Status Meaning Available actions
active The key is valid and can authenticate API requests Rotate, Revoke
revoked An admin explicitly disabled the key — terminal and irreversible. API requests using this token return 401. None (the row is kept for audit history)
expired The key’s expiresAt date has passed (a system-side transition, never an admin action). API requests return 401. None (issue a new key)

The ApiKey.status enum has exactly these three values. There is no “suspended” or “paused” state.

The full API key token (mg_<env>_<32 base32 characters>) is returned by api_keys_create and api_keys_rotate once only, in that response. Every subsequent read — including api_keys_list — returns only the 8-character prefix (for example, abcd1234••••). The masking is intentional, not a gap.

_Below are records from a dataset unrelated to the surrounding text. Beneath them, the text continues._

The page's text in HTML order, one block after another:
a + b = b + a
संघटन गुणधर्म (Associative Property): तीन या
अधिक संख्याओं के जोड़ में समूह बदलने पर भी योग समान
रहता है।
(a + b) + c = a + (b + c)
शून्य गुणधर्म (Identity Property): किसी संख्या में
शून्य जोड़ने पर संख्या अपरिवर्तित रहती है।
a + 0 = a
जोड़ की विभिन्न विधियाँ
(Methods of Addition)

When you rotate an active key, the new token becomes active immediately and the old token remains valid for seven days (ApiKeyRotateResponse.previousKeyExpiresAt). This window gives you time to update your integration before the old token expires. After seven days, the old token transitions to expired automatically.

Rotating a revoked or expired key returns 409 conflict.invalid_state. Issue a new key instead.

The API keys list shows “Expires in N days” for any active key approaching its expiresAt. Keys with lastUsedAt: null that have not been used for a long time show “Never used” — these are candidates for revocation under a least-privilege hygiene policy.

Revoked keys remain visible in the API keys list, greyed out with their revokedAt timestamp. They are not deleted — the history is preserved for audit purposes.